Twenty-four relatives flew and ferried in for our Vineyard get-together, from Rio de Janeiro, Paris, Oakland, Orange County, Miami, Chattanooga, Chelsea, and Boston. It was heartwarming, to share meals and reminisce together about the beautiful woman my grandmother was (if we could all just channel her virtue, her calm! we sighed)—and also surreal, to be surrounded by several of the family members whom I’d interviewed so long ago—for theirs were the stories that lay the groundwork for The Eternal Ones. I hadn’t seen many of these relatives in months (years, in some cases), but I was struck by a sense of familiarity the moment I greeted each, as if the process of immersing myself so deeply in our shared ancestral past had somehow brought us closer.
When I wasn’t at the beach or bent over a jigsaw puzzle or helping myself to a second portion of Anna’s Brazilian feijoada, I spent my free time on the island picking brains and pulling addresses from my manuscript, preparing for a trip I’d been wanting to take for years.

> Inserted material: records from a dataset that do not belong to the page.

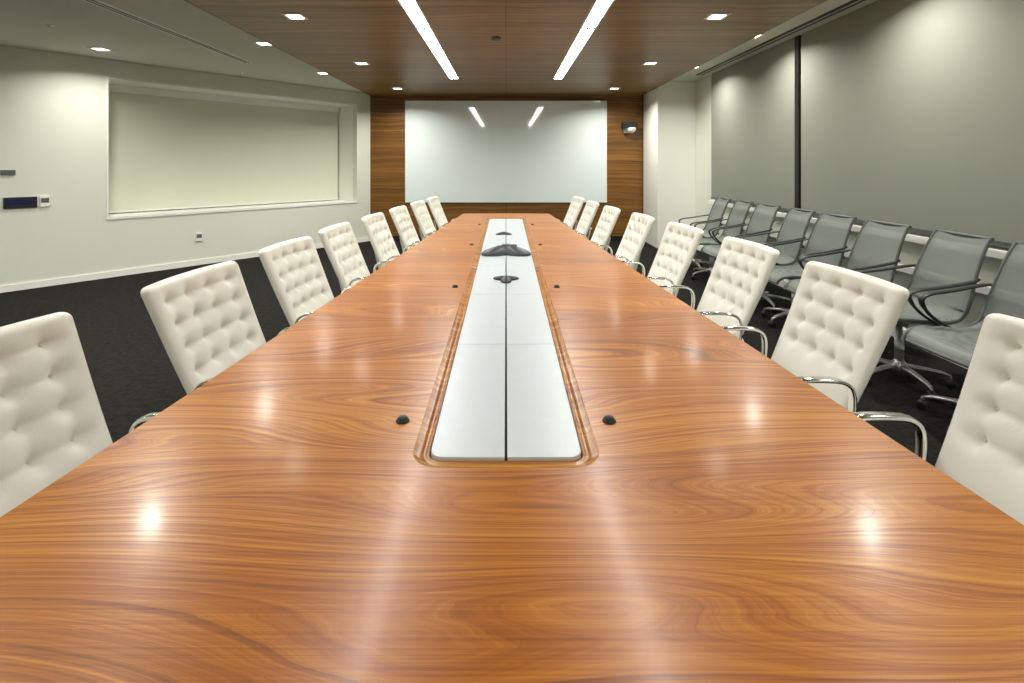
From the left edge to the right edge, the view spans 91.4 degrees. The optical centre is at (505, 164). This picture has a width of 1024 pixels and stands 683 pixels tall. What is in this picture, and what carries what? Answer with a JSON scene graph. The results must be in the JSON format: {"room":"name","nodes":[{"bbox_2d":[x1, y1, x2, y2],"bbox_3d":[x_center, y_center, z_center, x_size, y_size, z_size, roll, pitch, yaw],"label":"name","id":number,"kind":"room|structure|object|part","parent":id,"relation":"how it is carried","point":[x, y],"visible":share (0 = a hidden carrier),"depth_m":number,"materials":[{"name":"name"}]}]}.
{"room":"conference room","nodes":[
{"label":"conference room","id":0,"kind":"room"},
{"bbox_2d":[0,0,363,92],"bbox_3d":[-4.985,-1.340,3.250,5.030,0.100,12.900,0,0,0],"label":"ceiling","id":1,"kind":"structure","parent":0,"point":[80,25],"depth_m":5.10,"materials":[{"name":"white paint"}]},
{"bbox_2d":[87,47,113,50],"bbox_3d":[-4.500,-1.286,5.550,0.170,0.008,0.170,0,0,0],"label":"recessed light","id":2,"kind":"object","parent":1,"relation":"in","point":[93,48],"visible":1,"depth_m":5.55,"materials":[{"name":"white"}]},
{"bbox_2d":[83,0,252,62],"bbox_3d":[-3.245,-1.286,3.650,0.110,0.008,5.300,0,0,0],"label":"ceiling vent","id":3,"kind":"object","parent":1,"relation":"in","point":[101,4],"visible":1,"depth_m":4.67,"materials":[{"name":"white metal"}]},
{"bbox_2d":[252,41,271,45],"bbox_3d":[-2.560,-1.286,5.300,0.170,0.008,0.170,0,0,0],"label":"recessed light","id":4,"kind":"object","parent":1,"relation":"in","point":[260,43],"visible":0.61,"depth_m":5.29,"materials":[{"name":"white"}]},
{"bbox_2d":[315,72,328,74],"bbox_3d":[-2.560,-1.286,7.000,0.170,0.008,0.170,0,0,0],"label":"recessed light","id":5,"kind":"object","parent":1,"relation":"in","point":[319,73],"visible":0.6,"depth_m":7.03,"materials":[{"name":"white"}]},
{"bbox_2d":[0,46,369,285],"bbox_3d":[-4.863,-0.020,6.681,0.680,2.800,6.771,0,0,39],"label":"wall","id":6,"kind":"structure","parent":0,"point":[53,105],"depth_m":6.04,"materials":[{"name":"white paint"}]},
{"bbox_2d":[0,170,15,174],"bbox_3d":[-5.419,0.080,5.439,0.018,0.050,0.120,0,0,39],"label":"thermostat","id":7,"kind":"object","parent":6,"relation":"attached to","point":[2,172],"visible":1,"depth_m":5.43,"materials":[{"name":"grey plastic"}]},
{"bbox_2d":[3,197,36,208],"bbox_3d":[-5.355,0.415,5.516,0.021,0.120,0.270,0,0,39],"label":"control panel","id":8,"kind":"object","parent":6,"relation":"attached to","point":[13,202],"visible":1,"depth_m":5.50,"materials":[{"name":"black plastic"}]},
{"bbox_2d":[40,196,49,206],"bbox_3d":[-5.229,0.410,5.671,0.021,0.120,0.080,0,0,39],"label":"light switch","id":9,"kind":"object","parent":6,"relation":"attached to","point":[44,200],"visible":1,"depth_m":5.66,"materials":[{"name":"white plastic"}]},
{"bbox_2d":[0,237,369,292],"bbox_3d":[-4.593,1.343,6.463,0.014,0.075,6.771,0,0,39],"label":"baseboard","id":10,"kind":"structure","parent":6,"relation":"attached to","point":[65,280],"depth_m":6.25,"materials":[{"name":"white paint"}]},
{"bbox_2d":[196,232,201,240],"bbox_3d":[-4.236,0.990,6.900,0.021,0.120,0.075,0,0,39],"label":"power outlet","id":11,"kind":"object","parent":6,"relation":"attached to","point":[198,234],"visible":1,"depth_m":6.89,"materials":[{"name":"white plastic"}]},
{"bbox_2d":[109,84,339,212],"bbox_3d":[-4.201,-0.215,7.858,0.090,1.700,3.525,0,0,39],"label":"roller shade","id":12,"kind":"object","parent":6,"relation":"attached to","point":[169,149],"visible":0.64,"depth_m":7.59,"materials":[{"name":"white fabric"}]},
{"bbox_2d":[106,77,356,219],"bbox_3d":[-3.769,-0.205,7.500,0.032,1.750,3.560,0,0,39],"label":"trim","id":13,"kind":"structure","parent":6,"relation":"attached to","point":[107,78],"depth_m":6.65,"materials":[{"name":"white"}]},
{"bbox_2d":[0,241,967,466],"bbox_3d":[-1.950,1.430,3.350,11.100,0.100,13.100,0,0,0],"label":"floor","id":14,"kind":"structure","parent":0,"point":[133,375],"depth_m":3.93,"materials":[{"name":"carpet"}]},
{"bbox_2d":[0,312,159,516],"bbox_3d":[-1.006,0.902,1.202,0.688,0.956,0.612,0,0,4],"label":"office chair","id":15,"kind":"object","parent":14,"relation":"on","point":[52,421],"visible":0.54,"depth_m":1.31,"materials":[{"name":"white leather"}]},
{"bbox_2d":[140,261,289,394],"bbox_3d":[-0.936,0.902,1.982,0.688,0.956,0.612,0,0,4],"label":"office chair","id":16,"kind":"object","parent":14,"relation":"on","point":[205,320],"visible":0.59,"depth_m":1.93,"materials":[{"name":"white leather"}]},
{"bbox_2d":[258,236,353,325],"bbox_3d":[-0.906,0.902,2.743,0.688,0.956,0.612,0,0,5],"label":"office chair","id":17,"kind":"object","parent":14,"relation":"on","point":[294,270],"visible":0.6,"depth_m":2.71,"materials":[{"name":"white leather"}]},
{"bbox_2d":[318,222,389,291],"bbox_3d":[-0.897,0.902,3.501,0.688,0.956,0.612,0,0,2],"label":"office chair","id":18,"kind":"object","parent":14,"relation":"on","point":[339,241],"visible":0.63,"depth_m":3.46,"materials":[{"name":"white leather"}]},
{"bbox_2d":[361,212,414,268],"bbox_3d":[-0.837,0.902,4.261,0.688,0.956,0.612,0,0,3],"label":"office chair","id":19,"kind":"object","parent":14,"relation":"on","point":[376,227],"visible":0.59,"depth_m":4.22,"materials":[{"name":"white leather"}]},
{"bbox_2d":[389,205,432,251],"bbox_3d":[-0.786,0.902,5.022,0.688,0.956,0.612,0,0,3],"label":"office chair","id":20,"kind":"object","parent":14,"relation":"on","point":[400,215],"visible":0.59,"depth_m":4.99,"materials":[{"name":"white leather"}]},
{"bbox_2d":[410,200,444,239],"bbox_3d":[-0.726,0.902,5.782,0.688,0.956,0.612,0,0,5],"label":"office chair","id":21,"kind":"object","parent":14,"relation":"on","point":[426,226],"visible":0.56,"depth_m":5.75,"materials":[{"name":"white leather"}]},
{"bbox_2d":[426,196,455,230],"bbox_3d":[-0.666,0.902,6.542,0.688,0.956,0.612,0,0,4],"label":"office chair","id":22,"kind":"object","parent":14,"relation":"on","point":[434,204],"visible":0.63,"depth_m":6.51,"materials":[{"name":"white leather"}]},
{"bbox_2d":[0,213,1023,682],"bbox_3d":[0.000,1.010,3.465,1.922,0.740,6.330,0,0,0],"label":"conference table","id":23,"kind":"object","parent":14,"relation":"on","point":[277,521],"visible":0.94,"depth_m":0.92,"materials":[{"name":"brown wood"}]},
{"bbox_2d":[396,415,409,424],"bbox_3d":[-0.258,0.634,1.250,0.034,0.012,0.034,0,0,0],"label":"table microphone","id":24,"kind":"object","parent":23,"relation":"on","point":[402,419],"visible":1,"depth_m":1.24,"materials":[{"name":"black plastic"}]},
{"bbox_2d":[496,232,511,234],"bbox_3d":[-0.020,0.629,4.635,0.153,0.022,0.140,0,0,0],"label":"pod","id":25,"kind":"object","parent":23,"relation":"on","point":[499,233],"visible":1,"depth_m":4.58,"materials":[{"name":"black plastic"}]},
{"bbox_2d":[481,244,530,256],"bbox_3d":[0.000,0.607,3.656,0.361,0.065,0.328,0,0,0],"label":"phone","id":26,"kind":"object","parent":23,"relation":"on","point":[504,249],"visible":1,"depth_m":3.53,"materials":[{"name":"grey plastic"}]},
{"bbox_2d":[493,276,518,282],"bbox_3d":[0.000,0.629,2.765,0.148,0.022,0.135,0,0,0],"label":"pod","id":27,"kind":"object","parent":23,"relation":"on","point":[504,279],"visible":1,"depth_m":2.77,"materials":[{"name":"black plastic"}]},
{"bbox_2d":[602,415,615,424],"bbox_3d":[0.258,0.634,1.250,0.034,0.012,0.034,0,0,0],"label":"table microphone","id":28,"kind":"object","parent":23,"relation":"on","point":[607,419],"visible":1,"depth_m":1.24,"materials":[{"name":"black plastic"}]},
{"bbox_2d":[556,196,584,229],"bbox_3d":[0.659,0.902,6.502,0.688,0.956,0.612,0,0,-5],"label":"office chair","id":29,"kind":"object","parent":14,"relation":"on","point":[576,204],"visible":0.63,"depth_m":6.51,"materials":[{"name":"white leather"}]},
{"bbox_2d":[567,200,599,239],"bbox_3d":[0.708,0.902,5.741,0.688,0.956,0.612,0,0,-2],"label":"office chair","id":30,"kind":"object","parent":14,"relation":"on","point":[591,207],"visible":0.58,"depth_m":5.74,"materials":[{"name":"white leather"}]},
{"bbox_2d":[579,205,620,251],"bbox_3d":[0.768,0.902,4.981,0.688,0.956,0.612,0,0,-3],"label":"office chair","id":31,"kind":"object","parent":14,"relation":"on","point":[608,218],"visible":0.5,"depth_m":4.98,"materials":[{"name":"white leather"}]},
{"bbox_2d":[597,212,654,270],"bbox_3d":[0.868,0.902,4.221,0.688,0.956,0.612,0,0,-2],"label":"office chair","id":32,"kind":"object","parent":14,"relation":"on","point":[639,226],"visible":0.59,"depth_m":4.22,"materials":[{"name":"white leather"}]},
{"bbox_2d":[622,222,703,296],"bbox_3d":[0.959,0.902,3.462,0.688,0.956,0.612,0,0,-4],"label":"office chair","id":33,"kind":"object","parent":14,"relation":"on","point":[679,243],"visible":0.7,"depth_m":3.47,"materials":[{"name":"white leather"}]},
{"bbox_2d":[678,197,730,270],"bbox_3d":[2.558,0.906,6.633,0.704,0.947,0.556,0,0,3],"label":"chair","id":34,"kind":"object","parent":14,"relation":"on","point":[718,209],"visible":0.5,"depth_m":6.62,"materials":[{"name":"grey fabric"}]},
{"bbox_3d":[2.564,0.718,6.641,0.670,0.545,0.470,0,0,3],"label":"seat","id":35,"kind":"part","parent":34,"relation":"part of","materials":[{"name":"grey fabric"}]},
{"bbox_3d":[2.558,0.711,6.642,0.704,0.557,0.485,0,0,3],"label":"frame","id":36,"kind":"part","parent":34,"relation":"part of","materials":[{"name":"grey plastic"}]},
{"bbox_2d":[660,236,779,340],"bbox_3d":[1.039,0.902,2.701,0.688,0.956,0.612,0,0,-3],"label":"office chair","id":37,"kind":"object","parent":14,"relation":"on","point":[742,269],"visible":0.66,"depth_m":2.70,"materials":[{"name":"white leather"}]},
{"bbox_2d":[691,200,753,279],"bbox_3d":[2.559,0.906,6.059,0.704,0.947,0.556,0,0,3],"label":"chair","id":38,"kind":"object","parent":14,"relation":"on","point":[739,211],"visible":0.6,"depth_m":6.06,"materials":[{"name":"grey fabric"}]},
{"bbox_3d":[2.565,0.718,6.067,0.670,0.545,0.470,0,0,3],"label":"seat","id":39,"kind":"part","parent":38,"relation":"part of","materials":[{"name":"grey fabric"}]},
{"bbox_3d":[2.560,0.711,6.067,0.704,0.557,0.485,0,0,3],"label":"frame","id":40,"kind":"part","parent":38,"relation":"part of","materials":[{"name":"grey plastic"}]},
{"bbox_2d":[700,203,780,257],"bbox_3d":[2.564,0.906,5.488,0.704,0.947,0.556,0,0,-1],"label":"chair","id":41,"kind":"object","parent":14,"relation":"on","point":[762,218],"visible":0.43,"depth_m":5.53,"materials":[{"name":"grey fabric"}]},
{"bbox_2d":[738,208,815,312],"bbox_3d":[2.574,0.906,4.908,0.704,0.947,0.556,0,0,3],"label":"chair","id":42,"kind":"object","parent":14,"relation":"on","point":[794,226],"visible":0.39,"depth_m":4.87,"materials":[{"name":"grey fabric"}]},
{"bbox_3d":[2.580,0.718,4.916,0.670,0.545,0.470,0,0,3],"label":"seat","id":43,"kind":"part","parent":42,"relation":"part of","materials":[{"name":"grey fabric"}]},
{"bbox_3d":[2.575,0.711,4.917,0.704,0.557,0.485,0,0,3],"label":"frame","id":44,"kind":"part","parent":42,"relation":"part of","materials":[{"name":"grey plastic"}]},
{"bbox_2d":[760,212,856,327],"bbox_3d":[2.569,0.906,4.340,0.704,0.947,0.556,0,0,-3],"label":"chair","id":45,"kind":"object","parent":14,"relation":"on","point":[830,232],"visible":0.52,"depth_m":4.36,"materials":[{"name":"grey fabric"}]},
{"bbox_3d":[2.574,0.718,4.348,0.670,0.545,0.470,0,0,-3],"label":"seat","id":46,"kind":"part","parent":45,"relation":"part of","materials":[{"name":"grey fabric"}]},
{"bbox_3d":[2.569,0.711,4.348,0.704,0.557,0.485,0,0,-3],"label":"frame","id":47,"kind":"part","parent":45,"relation":"part of","materials":[{"name":"grey plastic"}]},
{"bbox_2d":[721,261,909,411],"bbox_3d":[1.068,0.902,1.941,0.688,0.956,0.612,0,0,-2],"label":"office chair","id":48,"kind":"object","parent":14,"relation":"on","point":[840,322],"visible":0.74,"depth_m":1.93,"materials":[{"name":"white leather"}]},
{"bbox_2d":[783,220,911,293],"bbox_3d":[2.552,0.906,3.763,0.704,0.947,0.556,0,0,-1],"label":"chair","id":49,"kind":"object","parent":14,"relation":"on","point":[878,244],"visible":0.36,"depth_m":3.79,"materials":[{"name":"grey fabric"}]},
{"bbox_2d":[857,229,994,400],"bbox_3d":[2.571,0.906,3.184,0.704,0.947,0.556,0,0,2],"label":"chair","id":50,"kind":"object","parent":14,"relation":"on","point":[948,259],"visible":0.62,"depth_m":3.14,"materials":[{"name":"grey fabric"}]},
{"bbox_3d":[2.577,0.718,3.192,0.670,0.545,0.470,0,0,2],"label":"seat","id":51,"kind":"part","parent":50,"relation":"part of","materials":[{"name":"grey fabric"}]},
{"bbox_3d":[2.571,0.711,3.192,0.704,0.557,0.485,0,0,2],"label":"frame","id":52,"kind":"part","parent":50,"relation":"part of","materials":[{"name":"grey plastic"}]},
{"bbox_2d":[852,313,1023,524],"bbox_3d":[1.118,0.902,1.161,0.688,0.956,0.612,0,0,-2],"label":"office chair","id":53,"kind":"object","parent":14,"relation":"on","point":[982,450],"visible":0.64,"depth_m":1.35,"materials":[{"name":"white leather"}]},
{"bbox_2d":[900,241,1023,432],"bbox_3d":[2.573,0.906,2.614,0.704,0.947,0.556,0,0,-2],"label":"chair","id":54,"kind":"object","parent":14,"relation":"on","point":[957,345],"visible":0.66,"depth_m":2.77,"materials":[{"name":"grey fabric"}]},
{"bbox_3d":[2.573,0.711,2.623,0.704,0.557,0.485,0,0,-2],"label":"frame","id":55,"kind":"part","parent":54,"relation":"part of","materials":[{"name":"grey plastic"}]},
{"bbox_3d":[2.578,0.718,2.623,0.670,0.545,0.470,0,0,-2],"label":"seat","id":56,"kind":"part","parent":54,"relation":"part of","materials":[{"name":"grey fabric"}]},
{"bbox_2d":[184,0,826,94],"bbox_3d":[-0.002,-1.325,3.025,4.944,0.121,12.450,0,0,0],"label":"ceiling","id":57,"kind":"structure","parent":0,"point":[536,36],"depth_m":4.92,"materials":[{"name":"brown wood"}]},
{"bbox_2d":[281,13,308,19],"bbox_3d":[-1.790,-1.261,4.250,0.170,0.008,0.170,0,0,0],"label":"recessed light","id":58,"kind":"object","parent":57,"relation":"in","point":[291,16],"visible":1,"depth_m":4.25,"materials":[{"name":"white"}]},
{"bbox_2d":[353,62,369,64],"bbox_3d":[-1.790,-1.261,6.200,0.170,0.008,0.170,0,0,0],"label":"recessed light","id":59,"kind":"object","parent":57,"relation":"in","point":[356,63],"visible":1,"depth_m":6.21,"materials":[{"name":"white"}]},
{"bbox_2d":[397,0,458,78],"bbox_3d":[-0.755,-1.259,4.590,0.144,0.012,5.410,0,0,0],"label":"recessed light","id":60,"kind":"object","parent":57,"relation":"in","point":[412,8],"visible":1,"depth_m":4.79,"materials":[{"name":"white plastic"}]},
{"bbox_2d":[491,36,500,41],"bbox_3d":[-0.100,-1.247,4.960,0.100,0.036,0.100,0,0,0],"label":"smoke detector","id":61,"kind":"object","parent":57,"relation":"attached to","point":[494,38],"visible":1,"depth_m":4.93,"materials":[{"name":"grey plastic"}]},
{"bbox_2d":[553,0,614,78],"bbox_3d":[0.755,-1.259,4.590,0.144,0.012,5.410,0,0,0],"label":"recessed light","id":62,"kind":"object","parent":57,"relation":"in","point":[599,8],"visible":1,"depth_m":4.79,"materials":[{"name":"white plastic"}]},
{"bbox_2d":[642,62,658,64],"bbox_3d":[1.790,-1.261,6.200,0.170,0.008,0.170,0,0,0],"label":"recessed light","id":63,"kind":"object","parent":57,"relation":"in","point":[644,63],"visible":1,"depth_m":6.21,"materials":[{"name":"white"}]},
{"bbox_2d":[703,13,730,19],"bbox_3d":[1.790,-1.261,4.250,0.170,0.008,0.170,0,0,0],"label":"recessed light","id":64,"kind":"object","parent":57,"relation":"in","point":[712,16],"visible":1,"depth_m":4.25,"materials":[{"name":"white"}]},
{"bbox_2d":[696,0,864,74],"bbox_3d":[2.930,-1.365,3.300,0.100,0.009,8.600,0,0,0],"label":"ceiling vent","id":65,"kind":"object","parent":57,"relation":"in","point":[843,7],"visible":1,"depth_m":5.14,"materials":[{"name":"black metal"}]},
{"bbox_2d":[370,95,642,235],"bbox_3d":[0.020,-0.070,9.175,5.020,2.900,0.150,0,0,0],"label":"wall","id":66,"kind":"structure","parent":0,"point":[387,112],"depth_m":9.10,"materials":[{"name":"brown wood"}]},
{"bbox_2d":[405,101,606,201],"bbox_3d":[0.000,-0.242,9.082,3.660,1.845,0.034,0,0,0],"label":"whiteboard","id":67,"kind":"object","parent":66,"relation":"attached to","point":[456,151],"visible":1,"depth_m":9.06,"materials":[{"name":"white"}]},
{"bbox_2d":[392,236,622,240],"bbox_3d":[0.000,1.335,9.093,4.940,0.090,0.014,0,0,0],"label":"baseboard","id":68,"kind":"structure","parent":66,"relation":"attached to","point":[396,238],"depth_m":9.09,"materials":[{"name":"black"}]},
{"bbox_2d":[621,122,637,132],"bbox_3d":[2.220,-0.675,8.998,0.260,0.190,0.205,0,0,0],"label":"security camera","id":69,"kind":"object","parent":66,"relation":"attached to","point":[628,127],"visible":1,"depth_m":8.92,"materials":[{"name":"white plastic"}]},
{"bbox_2d":[643,82,695,247],"bbox_3d":[2.815,-0.045,8.675,0.630,2.850,0.850,0,0,0],"label":"column","id":70,"kind":"structure","parent":0,"point":[669,109],"depth_m":8.25,"materials":[{"name":"white paint"}]},
{"bbox_2d":[669,0,876,81],"bbox_3d":[2.900,-1.420,3.050,0.860,0.100,12.500,0,0,0],"label":"ceiling","id":71,"kind":"structure","parent":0,"point":[691,76],"depth_m":5.29,"materials":[{"name":"white paint"}]},
{"bbox_2d":[696,75,1008,329],"bbox_3d":[3.230,-0.070,3.125,0.200,2.900,12.250,0,0,0],"label":"wall","id":72,"kind":"structure","parent":0,"point":[910,253],"depth_m":7.54,"materials":[{"name":"white paint"}]},
{"bbox_2d":[711,37,794,210],"bbox_3d":[3.100,-0.432,6.415,0.057,1.874,2.170,0,0,0],"label":"window shade","id":73,"kind":"object","parent":72,"relation":"attached to","point":[753,98],"visible":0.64,"depth_m":6.17,"materials":[{"name":"fabric"}]},
{"bbox_2d":[795,35,801,208],"bbox_3d":[3.098,-0.390,5.275,0.065,1.940,0.070,0,0,0],"label":"trim","id":74,"kind":"structure","parent":72,"relation":"attached to","point":[797,38],"depth_m":5.24,"materials":[{"name":"black metal"}]},
{"bbox_2d":[697,245,967,368],"bbox_3d":[3.123,1.335,2.625,0.014,0.090,11.250,0,0,0],"label":"baseboard","id":75,"kind":"structure","parent":72,"relation":"attached to","point":[782,283],"depth_m":5.54,"materials":[{"name":"white paint"}]},
{"bbox_2d":[708,200,1007,294],"bbox_3d":[3.092,0.680,2.275,0.075,0.300,10.550,0,0,0],"label":"window sill","id":76,"kind":"structure","parent":72,"relation":"attached to","point":[998,253],"depth_m":3.79,"materials":[{"name":"white paint"}]},
{"bbox_2d":[801,0,1023,247],"bbox_3d":[3.100,-0.432,3.410,0.057,1.874,3.620,0,0,0],"label":"window shade","id":77,"kind":"object","parent":72,"relation":"attached to","point":[912,111],"visible":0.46,"depth_m":3.74,"materials":[{"name":"fabric"}]}
]}

On the first of August, Robert and I tucked our passports, international driver’s licenses, and cameras into our carry-ons and set off from Edgartown through JFK and Paris to Warsaw, where we began a 1,100-kilometer journey on land through Poland, the Czech Republic, and Austria. Our goal: to follow the path of the Kurc family, who traveled the same route seventy years ago, in search of freedom. Robert coined it our Eternal Quest.
We would explore Warsaw and Krakow, where several family members barely survived the war in hiding, or incarcerated. We would visit Radom, where my grandfather grew up. Ultimately, we would push south through Vienna to Villach, Austria, where, to avoid the border, the family opted to sneak over the Julian Alps into Italy—on foot. It was an ambitious itinerary but it was nothing, of course, compared to the trek the family faced.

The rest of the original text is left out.